傅元目光一寒,拿出一包白色粉沫,撒向沈岳,只见粉沫纷纷扬扬的飘落到沈岳身上,钻进他鼻子里,一股异常清凉的气息瞬间到达四肢百骇,让人舒服和差点叫出声来,可随後,这股舒服气息消散无踪,针扎般的疼痛在身里快速漫延开来,就像是数万只蚂蚁在狠狠的嘶咬,难受的他高大身躯忍不住颤抖了起来……
第887章威胁利诱
「傅元,你刚才撒的是什麽东西?」沈岳恶狠狠的瞪着傅元,锐利眼瞳因为难受和愤怒而充了血。

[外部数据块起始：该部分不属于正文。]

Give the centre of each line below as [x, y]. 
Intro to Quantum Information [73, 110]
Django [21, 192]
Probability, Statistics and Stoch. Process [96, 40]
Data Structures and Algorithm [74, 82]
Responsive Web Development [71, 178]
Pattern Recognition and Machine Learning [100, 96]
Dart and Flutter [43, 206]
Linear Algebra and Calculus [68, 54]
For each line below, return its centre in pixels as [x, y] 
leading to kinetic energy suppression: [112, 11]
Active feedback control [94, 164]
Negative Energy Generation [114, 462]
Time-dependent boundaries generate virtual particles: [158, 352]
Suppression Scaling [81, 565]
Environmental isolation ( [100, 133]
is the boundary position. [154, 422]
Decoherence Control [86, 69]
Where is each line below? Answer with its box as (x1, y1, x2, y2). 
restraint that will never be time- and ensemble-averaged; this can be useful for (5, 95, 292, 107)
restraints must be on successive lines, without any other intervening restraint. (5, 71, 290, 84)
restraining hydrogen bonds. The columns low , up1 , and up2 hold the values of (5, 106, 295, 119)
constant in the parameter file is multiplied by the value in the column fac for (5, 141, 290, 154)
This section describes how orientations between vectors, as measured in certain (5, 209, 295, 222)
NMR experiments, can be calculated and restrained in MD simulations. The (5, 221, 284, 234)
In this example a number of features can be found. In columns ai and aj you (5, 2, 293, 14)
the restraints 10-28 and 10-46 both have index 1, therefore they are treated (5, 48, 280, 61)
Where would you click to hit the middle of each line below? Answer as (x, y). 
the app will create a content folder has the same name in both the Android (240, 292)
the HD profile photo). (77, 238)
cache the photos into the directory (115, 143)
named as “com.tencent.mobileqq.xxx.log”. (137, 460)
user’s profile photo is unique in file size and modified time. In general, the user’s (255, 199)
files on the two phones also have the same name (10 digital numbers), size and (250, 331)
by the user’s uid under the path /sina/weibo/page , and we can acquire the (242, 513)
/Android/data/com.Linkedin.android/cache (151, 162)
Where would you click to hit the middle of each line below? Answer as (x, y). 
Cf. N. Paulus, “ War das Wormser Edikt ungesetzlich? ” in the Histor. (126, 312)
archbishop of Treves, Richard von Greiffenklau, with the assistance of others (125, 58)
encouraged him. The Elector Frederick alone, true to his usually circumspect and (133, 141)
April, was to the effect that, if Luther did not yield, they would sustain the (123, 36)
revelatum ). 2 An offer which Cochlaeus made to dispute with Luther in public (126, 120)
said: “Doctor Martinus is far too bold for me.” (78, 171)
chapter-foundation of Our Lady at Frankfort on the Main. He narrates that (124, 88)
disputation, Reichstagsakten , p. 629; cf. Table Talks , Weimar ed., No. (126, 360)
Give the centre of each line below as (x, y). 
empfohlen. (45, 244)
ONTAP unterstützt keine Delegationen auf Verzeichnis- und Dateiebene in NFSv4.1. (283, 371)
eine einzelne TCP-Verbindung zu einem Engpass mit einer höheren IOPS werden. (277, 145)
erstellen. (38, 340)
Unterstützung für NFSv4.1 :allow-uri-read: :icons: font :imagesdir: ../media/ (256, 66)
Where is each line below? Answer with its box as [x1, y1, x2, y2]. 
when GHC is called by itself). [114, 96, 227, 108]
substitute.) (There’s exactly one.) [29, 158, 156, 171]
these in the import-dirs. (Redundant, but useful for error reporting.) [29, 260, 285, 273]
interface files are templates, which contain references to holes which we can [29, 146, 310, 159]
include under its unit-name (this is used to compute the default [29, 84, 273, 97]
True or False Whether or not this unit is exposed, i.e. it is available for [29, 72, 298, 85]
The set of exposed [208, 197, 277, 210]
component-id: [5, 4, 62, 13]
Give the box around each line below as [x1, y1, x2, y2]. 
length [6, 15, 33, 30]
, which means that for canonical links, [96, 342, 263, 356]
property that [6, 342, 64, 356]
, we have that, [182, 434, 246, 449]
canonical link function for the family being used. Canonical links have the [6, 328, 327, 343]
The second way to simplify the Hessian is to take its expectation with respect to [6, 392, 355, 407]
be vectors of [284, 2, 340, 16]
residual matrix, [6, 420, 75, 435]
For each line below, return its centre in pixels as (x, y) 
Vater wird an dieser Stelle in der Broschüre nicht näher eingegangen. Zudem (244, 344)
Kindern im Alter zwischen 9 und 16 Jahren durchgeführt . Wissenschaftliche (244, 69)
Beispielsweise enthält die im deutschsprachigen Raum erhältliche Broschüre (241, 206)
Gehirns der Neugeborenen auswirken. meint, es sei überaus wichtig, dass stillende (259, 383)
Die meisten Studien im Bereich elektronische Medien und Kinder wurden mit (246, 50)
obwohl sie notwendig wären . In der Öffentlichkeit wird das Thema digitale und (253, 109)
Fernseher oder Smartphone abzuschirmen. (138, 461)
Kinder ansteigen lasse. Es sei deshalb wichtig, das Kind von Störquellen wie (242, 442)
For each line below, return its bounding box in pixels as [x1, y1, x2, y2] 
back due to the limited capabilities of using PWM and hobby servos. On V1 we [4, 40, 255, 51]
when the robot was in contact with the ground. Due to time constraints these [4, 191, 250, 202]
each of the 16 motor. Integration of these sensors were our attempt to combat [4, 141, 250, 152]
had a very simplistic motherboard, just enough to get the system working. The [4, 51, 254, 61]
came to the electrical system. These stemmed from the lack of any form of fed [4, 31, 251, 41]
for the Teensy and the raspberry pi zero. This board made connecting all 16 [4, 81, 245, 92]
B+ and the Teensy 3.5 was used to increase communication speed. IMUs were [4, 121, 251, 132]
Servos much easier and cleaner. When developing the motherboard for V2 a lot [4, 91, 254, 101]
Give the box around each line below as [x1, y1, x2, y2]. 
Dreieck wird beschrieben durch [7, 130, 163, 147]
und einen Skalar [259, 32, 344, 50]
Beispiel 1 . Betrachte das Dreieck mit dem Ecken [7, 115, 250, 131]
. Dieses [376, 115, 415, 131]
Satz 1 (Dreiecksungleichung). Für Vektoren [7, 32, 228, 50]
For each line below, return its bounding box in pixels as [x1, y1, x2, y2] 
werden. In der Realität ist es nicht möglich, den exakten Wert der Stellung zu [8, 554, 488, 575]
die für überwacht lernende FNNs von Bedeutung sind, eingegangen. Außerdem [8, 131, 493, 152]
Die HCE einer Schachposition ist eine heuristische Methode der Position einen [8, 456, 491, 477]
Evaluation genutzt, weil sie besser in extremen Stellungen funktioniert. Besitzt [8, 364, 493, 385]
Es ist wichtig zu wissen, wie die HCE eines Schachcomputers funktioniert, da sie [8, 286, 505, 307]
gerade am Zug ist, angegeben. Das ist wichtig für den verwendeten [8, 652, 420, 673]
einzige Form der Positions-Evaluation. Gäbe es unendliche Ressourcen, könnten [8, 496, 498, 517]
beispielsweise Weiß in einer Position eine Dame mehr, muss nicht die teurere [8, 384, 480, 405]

「自然是沈兄天天嗅食的东西。」傅元说的轻飘飘的,眸子里闪烁着掩饰不住的得意笑意。
沈岳目光一凛:「你什麽意思?」
「沈兄可还记得,你从书画斋买走的那幅雪松图?画图的墨里掺了很多罂粟,沈兄天天坐在那幅雪松图前,吸入了不少的罂粟毒……」罂粟毒在沈岳身体里日积月累,已经达到了破坏他身体,且让他上瘾的地步,沈岳的面色,神色差,也只是因为他好几天没吸食罂粟毒罢了,傅元撒罂粟粉,是想让沈岳重新吸食一下罂粟毒,顺便毒发……
沈岳只觉轰的一声,头脑顿时一片空白,原来那雪松图并不是他运气好买到,而是傅元的人知道了他的喜好,故意卖给他,坑他,害他的……

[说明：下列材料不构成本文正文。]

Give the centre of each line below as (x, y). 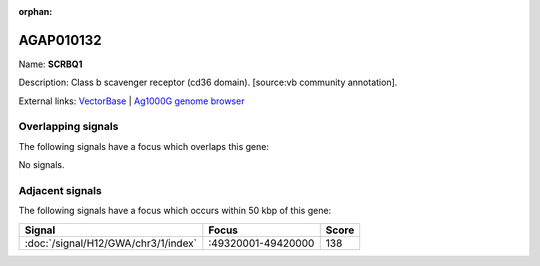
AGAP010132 (60, 40)
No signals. (41, 165)
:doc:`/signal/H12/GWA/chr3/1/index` (110, 243)
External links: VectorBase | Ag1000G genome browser (131, 101)
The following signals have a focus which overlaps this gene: (144, 146)
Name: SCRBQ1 (50, 64)
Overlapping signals (68, 127)
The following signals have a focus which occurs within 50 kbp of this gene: (175, 211)
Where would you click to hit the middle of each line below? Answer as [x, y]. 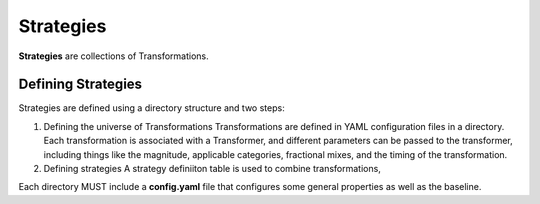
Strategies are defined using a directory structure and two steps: [151, 108]
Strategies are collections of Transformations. [113, 56]
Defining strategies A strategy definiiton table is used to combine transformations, [212, 169]
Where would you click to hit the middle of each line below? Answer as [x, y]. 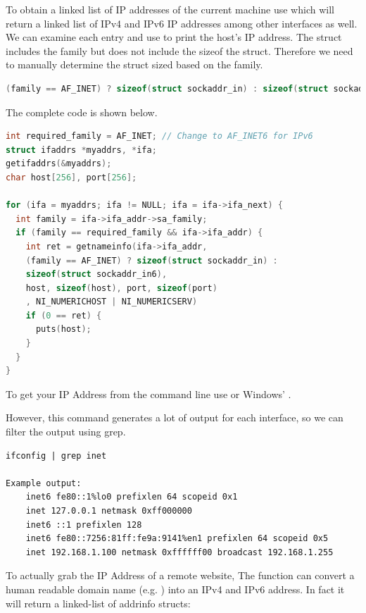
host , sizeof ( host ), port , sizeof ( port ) [121, 288]
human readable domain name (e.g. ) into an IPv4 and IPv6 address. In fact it [175, 589]
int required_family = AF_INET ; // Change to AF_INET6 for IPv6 [159, 136]
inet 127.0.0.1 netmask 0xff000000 [109, 511]
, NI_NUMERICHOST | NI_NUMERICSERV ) [112, 302]
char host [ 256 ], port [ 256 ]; [71, 177]
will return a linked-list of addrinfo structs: [98, 603]
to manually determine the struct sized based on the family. [134, 64]
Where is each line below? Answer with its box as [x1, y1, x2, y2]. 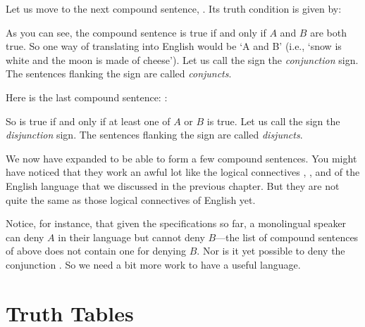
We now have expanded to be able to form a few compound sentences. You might [6, 150, 357, 165]
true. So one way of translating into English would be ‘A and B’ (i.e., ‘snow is [6, 39, 342, 53]
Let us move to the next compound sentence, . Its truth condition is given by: [6, 1, 342, 15]
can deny [6, 229, 44, 244]
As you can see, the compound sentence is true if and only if [6, 25, 266, 39]
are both [310, 25, 347, 39]
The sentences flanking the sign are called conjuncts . [6, 66, 232, 81]
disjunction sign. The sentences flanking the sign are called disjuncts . [6, 127, 303, 142]
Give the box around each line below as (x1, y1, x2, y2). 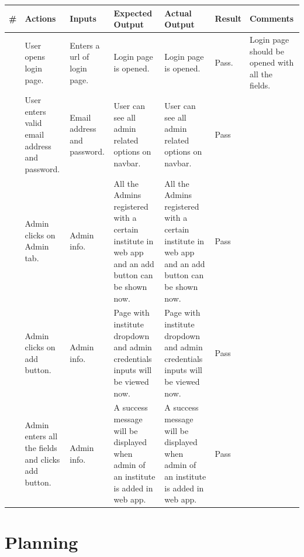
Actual (164, 6, 192, 19)
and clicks (25, 453, 60, 465)
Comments (250, 12, 294, 25)
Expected (113, 6, 153, 19)
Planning (5, 530, 78, 554)
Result (215, 12, 242, 25)
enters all (25, 430, 58, 442)
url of (70, 50, 89, 63)
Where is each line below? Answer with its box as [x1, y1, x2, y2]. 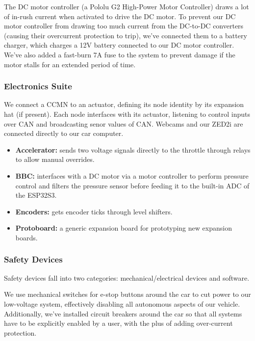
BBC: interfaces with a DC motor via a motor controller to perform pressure [15, 170, 249, 181]
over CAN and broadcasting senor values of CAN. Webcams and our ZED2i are [4, 118, 243, 129]
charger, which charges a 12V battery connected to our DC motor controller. [4, 40, 234, 50]
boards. [15, 232, 38, 242]
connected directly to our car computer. [4, 128, 124, 138]
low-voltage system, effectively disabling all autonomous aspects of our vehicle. [4, 298, 240, 309]
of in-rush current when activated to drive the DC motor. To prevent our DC [4, 11, 236, 21]
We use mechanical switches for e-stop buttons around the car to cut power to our [4, 289, 251, 299]
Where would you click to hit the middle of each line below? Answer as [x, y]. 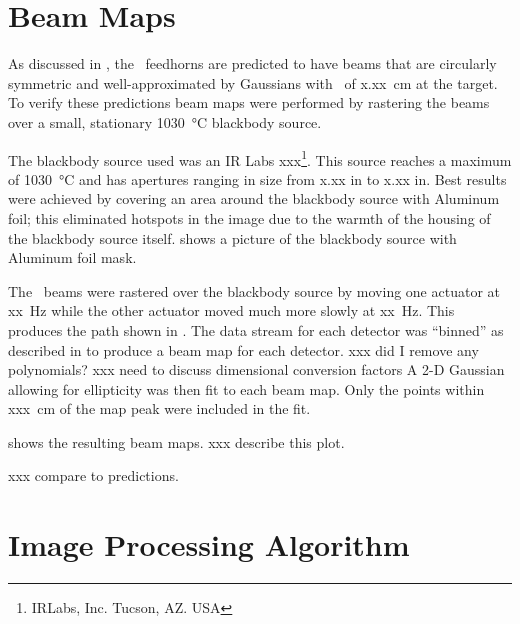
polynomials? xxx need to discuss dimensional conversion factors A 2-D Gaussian [256, 369]
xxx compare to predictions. [93, 475]
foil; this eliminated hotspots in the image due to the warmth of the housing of [249, 217]
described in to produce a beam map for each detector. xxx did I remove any [243, 349]
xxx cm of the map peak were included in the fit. [159, 408]
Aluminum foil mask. [72, 257]
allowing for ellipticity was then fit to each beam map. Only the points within [246, 388]
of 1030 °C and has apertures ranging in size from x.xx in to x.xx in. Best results [257, 178]
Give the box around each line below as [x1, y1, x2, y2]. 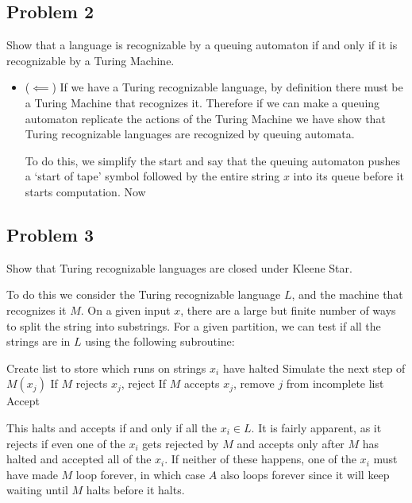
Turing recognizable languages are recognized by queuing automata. [25, 126, 355, 142]
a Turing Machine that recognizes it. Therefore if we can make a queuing [25, 94, 380, 110]
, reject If [121, 375, 167, 392]
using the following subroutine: [85, 333, 235, 350]
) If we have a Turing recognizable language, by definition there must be [52, 79, 403, 95]
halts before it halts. [86, 482, 185, 498]
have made [6, 466, 58, 482]
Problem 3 [6, 222, 94, 246]
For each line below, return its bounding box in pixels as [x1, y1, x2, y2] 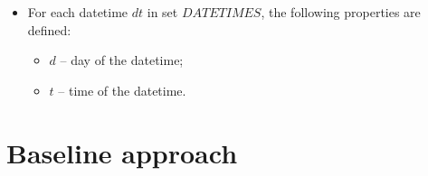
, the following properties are [261, 3, 421, 21]
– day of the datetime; [60, 51, 184, 69]
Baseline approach [6, 134, 238, 171]
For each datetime [27, 3, 128, 21]
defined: [27, 20, 71, 39]
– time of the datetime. [58, 80, 186, 99]
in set [147, 3, 178, 21]

「傅元,你真是卑鄙无耻。」沈岳瞪着傅元,眸底燃烧的熊熊烈火,似要将他生吞活剥。
傅元不以为然,悠悠的道:「随便你怎麽说吧,反正现在的你已经是本监军的阶下囚了,你是不是觉得全身都很难受,又疼又痒又麻?」不等沈岳回答,他又道:「那是因为你罂粟毒发了,这罂粟毒啊,和别的毒不一样,毒发时,不会将人毒死,只会让人生不如死,再悄悄告诉你一句,罂粟毒无解,只要是中了罂粟毒的人,那就一辈子都离不开罂粟毒了……」
「傅元,你卑鄙无耻。」沈岳恶狠狠的瞪着傅元,眸底愤怒的快要喷出火来。
傅元视若无睹,慢悠悠的道:「卑鄙,无耻!沈兄的文采不是不错嘛,怎麽说来说去就这两个词?」
「你……」沈岳气噎,胸口一阵气血翻腾,『噗』的一声,吐出一口鲜血。
「哎呀,怎麽吐血了,我也没说什麽过份的话啊……」傅元故做疑惑的说着,满眼幸灾乐祸。

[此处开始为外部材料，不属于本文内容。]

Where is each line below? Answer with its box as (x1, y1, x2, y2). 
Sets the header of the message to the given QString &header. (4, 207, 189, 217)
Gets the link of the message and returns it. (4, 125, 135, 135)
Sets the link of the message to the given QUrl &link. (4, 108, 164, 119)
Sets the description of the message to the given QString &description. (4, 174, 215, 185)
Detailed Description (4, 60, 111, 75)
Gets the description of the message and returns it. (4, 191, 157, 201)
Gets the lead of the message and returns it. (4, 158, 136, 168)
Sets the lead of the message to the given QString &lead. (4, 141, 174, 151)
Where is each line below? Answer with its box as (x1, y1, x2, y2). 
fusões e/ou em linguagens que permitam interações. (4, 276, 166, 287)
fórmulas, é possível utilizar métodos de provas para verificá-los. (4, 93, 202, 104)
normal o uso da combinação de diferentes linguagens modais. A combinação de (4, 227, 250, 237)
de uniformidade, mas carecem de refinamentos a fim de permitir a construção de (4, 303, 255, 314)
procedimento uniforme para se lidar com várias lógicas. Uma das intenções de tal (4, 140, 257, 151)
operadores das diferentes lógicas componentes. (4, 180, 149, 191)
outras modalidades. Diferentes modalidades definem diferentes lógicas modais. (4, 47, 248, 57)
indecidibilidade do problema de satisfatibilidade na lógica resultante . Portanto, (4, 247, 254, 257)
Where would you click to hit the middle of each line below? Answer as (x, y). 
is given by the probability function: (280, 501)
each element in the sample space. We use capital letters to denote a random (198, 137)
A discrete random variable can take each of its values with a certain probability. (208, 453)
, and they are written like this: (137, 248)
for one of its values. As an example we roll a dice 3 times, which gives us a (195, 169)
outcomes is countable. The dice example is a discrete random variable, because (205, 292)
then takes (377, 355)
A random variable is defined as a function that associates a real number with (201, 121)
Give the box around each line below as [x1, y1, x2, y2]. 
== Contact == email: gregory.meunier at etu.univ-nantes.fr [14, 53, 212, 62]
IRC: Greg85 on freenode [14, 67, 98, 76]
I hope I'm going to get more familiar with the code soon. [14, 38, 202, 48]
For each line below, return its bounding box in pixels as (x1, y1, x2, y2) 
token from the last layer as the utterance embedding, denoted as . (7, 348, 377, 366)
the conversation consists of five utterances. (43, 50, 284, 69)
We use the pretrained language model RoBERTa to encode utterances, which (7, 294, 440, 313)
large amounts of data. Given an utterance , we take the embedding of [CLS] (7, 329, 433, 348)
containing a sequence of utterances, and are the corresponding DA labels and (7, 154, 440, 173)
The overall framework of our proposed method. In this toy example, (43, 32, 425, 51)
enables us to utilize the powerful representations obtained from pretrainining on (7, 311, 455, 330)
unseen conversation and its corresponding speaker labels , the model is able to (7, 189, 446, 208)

「你……」沈岳怒气冲冲,重重的咳嗽起来,一缕缕血沫自嘴角溢出,染红了衣衫,罂粟毒剧烈的发作着,沈岳难受的全身颤抖,面容也由於痛苦而严重扭曲,被锁在墙壁上的手,更是紧紧握了起来……
傅元看着,嘴角弯起一抹满意的笑,罂粟毒果然与众不同。
「唉,这罂粟毒真是折磨人,沈兄受苦了……」假猩猩的关切声传入耳中,沈岳不为所动,眼睑低垂着,没有理会傅元。
傅元毫不在意,悠悠的道:「事到如今,本监军缺的是士兵,而沈兄缺的却是命,只要沈兄将兵符交给我,我就放了沈兄,咱们各取所需,岂不是皆大欢喜……」士兵是国家的,命是自己的,二十万大军没有了,可以再招,可如果命丢在了这里,可就是真的死了……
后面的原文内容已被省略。